Dense Tensor Layer for Keras
MIT License
Dense Tensor Layer for Keras. Supports both Keras 1 and 2. Tensor networks/second order networks.
Basically, this is like a quadratic layer if all other layers are linear.
There is an additional weight matrix V. The layer output is xVx+xW+b
instead of simply xW+b
.
See analysis by Socher.
See also Fenglei Fan, Wenxiang Cong, Ge Wang (2017) A New Type of Neurons for Machine Learning.
Normal Dense Layer: f_i = a( W_ix^T + b_i)

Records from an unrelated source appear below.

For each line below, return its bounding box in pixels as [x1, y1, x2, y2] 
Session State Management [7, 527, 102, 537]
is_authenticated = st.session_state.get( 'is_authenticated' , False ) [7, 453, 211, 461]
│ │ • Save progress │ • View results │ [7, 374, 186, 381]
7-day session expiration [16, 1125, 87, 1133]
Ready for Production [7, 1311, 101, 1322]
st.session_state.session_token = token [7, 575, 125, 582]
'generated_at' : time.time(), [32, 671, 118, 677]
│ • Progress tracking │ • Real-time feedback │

Dense Tensor Layer: f_i = a( xV_ix^T + W_ix^T + b_i)
DenseTensor
: same usage as Keras Dense
Layer
I provided several examples for different parameterizations of V, including a low-rank version of V, a symmetric V, and V restricted to positive-definite matrices. Please explore the examples and ask any questions.
x = Input(input_dim)
layer = DenseTensor(units=units)
y = layer(x)
factorization = tensor_factorization_low_rank(q=10)
layer = DenseTensor(units=units, factorization=factorization)
Please feel free to add issues or pull requests. I'm always interested in any improvements or issues.
Travis tests a matrix including Theano, tensorflow, Python 2.7, Python 3.5, Keras 1 and Keras 2. Code should work on most configurations but please let me know if you run into issues.